## THE PROBLEM
An exact copy of each line below is needed, with no images in it.

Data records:

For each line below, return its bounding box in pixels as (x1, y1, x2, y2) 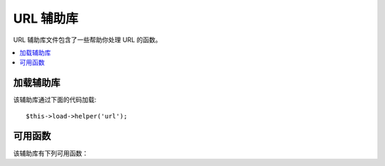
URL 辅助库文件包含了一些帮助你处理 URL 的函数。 (13, 35, 162, 44)
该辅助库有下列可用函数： (13, 149, 88, 157)
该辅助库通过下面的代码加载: (13, 96, 97, 104)
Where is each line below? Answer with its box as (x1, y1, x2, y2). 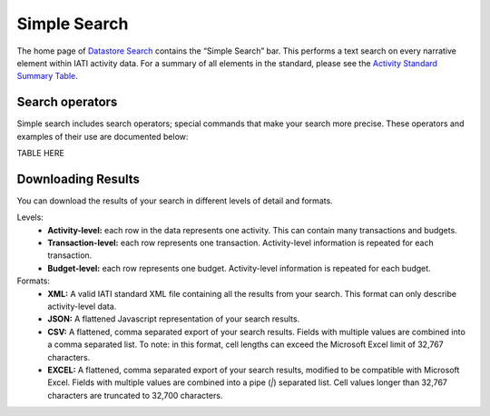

## EXERCISE RESULT
For each line below, return its bounding box in pixels as (x1, y1, x2, y2) 
URL 辅助库文件包含了一些帮助你处理 URL 的函数。 (13, 35, 162, 44)
该辅助库有下列可用函数： (13, 149, 88, 157)
该辅助库通过下面的代码加载: (13, 96, 97, 104)
Where is each line below? Answer with its box as (x1, y1, x2, y2). 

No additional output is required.